Nelson D. Alexander, Carl W. Butler, Maggie L. Smith, Indianapolis, IN, Attorneys for Appellants.Jan M. Carroll, Paul L. Jefferson, Indianapolis, IN, L. Charles Lukmann, III, Charles F.G. Parkinson, Chesterton, IN, Attorneys for Appellee.

On Petition to Transfer from the Indiana Court of Appeals, 64A03–0909–CV–00429

DAVID, Justice.

The Town of Ogden Dunes sued the homeowners for a permanent injunction and monetary fines, alleging the homeowners' short-term rental of their home was a violation of the town's ordinance against commercial use of property.

Facts and Procedural History

Steven and Lauren Siwinski (the Siwinskis) own a home at 126 Shore Drive in Ogden Dunes, Indiana. According to the zoning maps, the house is located in an R–Residential District in the Town of Ogden Dunes (the Town). The Siwinskis advertised their home for rent on the internet website “Vacation Rentals By Owner,” utilizing the domain name VRBO.com. In April 2007, the Town Marshall sent a cease and desist letter advising the Siwinskis that renting their property is prohibited by the Ogden Dunes Zoning Ordinances and further advising them that their failure to immediately stop any rental activity would result in enforcement of the ordinances. Nonetheless, on five separate occasions in 2007, the Siwinskis rented their home to people who had contacted them via the website and contracted for stays of between two and eleven days. The Siwinskis rented their home from June 26, 2007, through June 28, 2007; again from July 10, through July 17; again from July 28, through August 5, again from August 7, through August 13; and from August 15, through August 26. Rental agreements between the Siwinskis and the five renters were signed between May 15 and May 26, 2007.

In August 2007, the Town filed suit against the Siwinskis for violating Chapter 152 of the Town Code, specifically ordinance section 152.032. In April 2009, both the Siwinskis and the Town filed separate motions for summary judgment.1 Thereafter, the trial court heard arguments from each side on the motions.
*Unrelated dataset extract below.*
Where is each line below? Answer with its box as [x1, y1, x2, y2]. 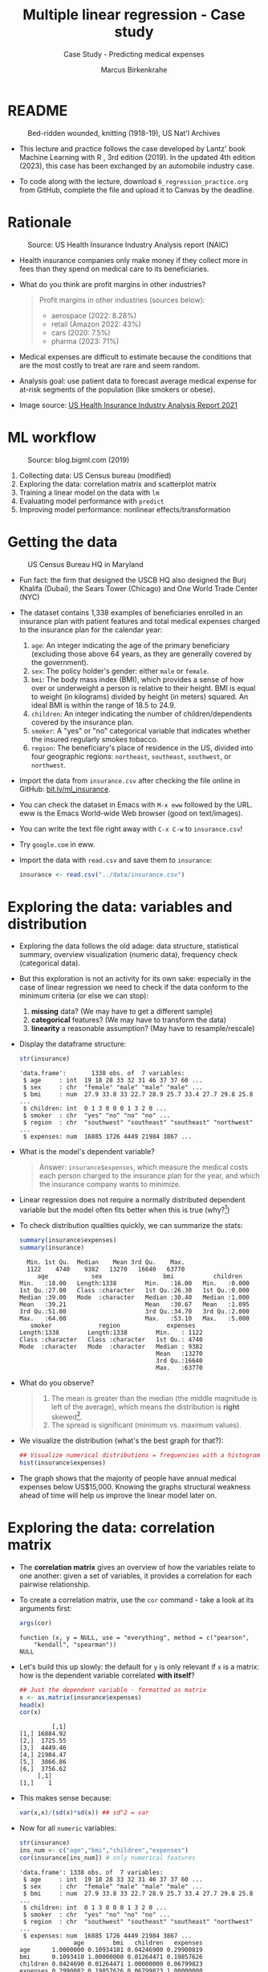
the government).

In June 2009, the trial court entered its order denying the Siwinskis' motion for summary judgment and granting the Town's motion for summary judgment and injunctive relief. In August 2009, the trial court heard arguments on the issue of monetary fines and that day entered judgment against the Siwinskis in the amount of $40,000 plus costs, plus interest at the rate of 8% per annum. In March 2010, the Court of Appeals reversed the trial court's decision and remanded with instructions that the trial court enter summary judgment in favor of the Siwinskis. We granted transfer. We hold the Siwinskis impermissibly rented their dwelling in violation of the Town's ordinances. We further hold the fine for violating this ordinance should not have exceeded $32,500. We remand to the trial court to enter judgment against the Siwinskis and to impose a fine of not more than $32,500.

I. Summary Judgment

When we review a trial court's decision to grant or deny summary judgment, we apply the same standard as the trial court. Bank of New York v. Nally, 820 N.E.2d 644, 648 (Ind.2005). We must decide if there is a genuine issue of material fact and if the moving party is entitled to judgment as a matter of law. Ind. Trial Rule 56(C); Carie v. PSI Energy, Inc., 715 N.E.2d 853, 855 (Ind.1999). If the parties have filed cross-motions for summary judgment, then we consider each motion individually to determine if the moving party is entitled to summary judgment, while construing the facts most favorably to the nonmoving party in each matter. Young v. City of Franklin, 494 N.E.2d 316, 317 (Ind.1986). The review of summary judgment is limited to the materials designated to the trial court. Ind. T.R. 56(H); Fraternal Order of Police, Lodge No. 73 v. City of Evansville, 829 N.E.2d 494, 496 (Ind.2005). In resolving the matter, the Court will accept as true the facts established by evidence in favor of the nonmoving party while resolving all doubts against the moving party. Nally, 820 N.E.2d 644, 648 (Ind.2005).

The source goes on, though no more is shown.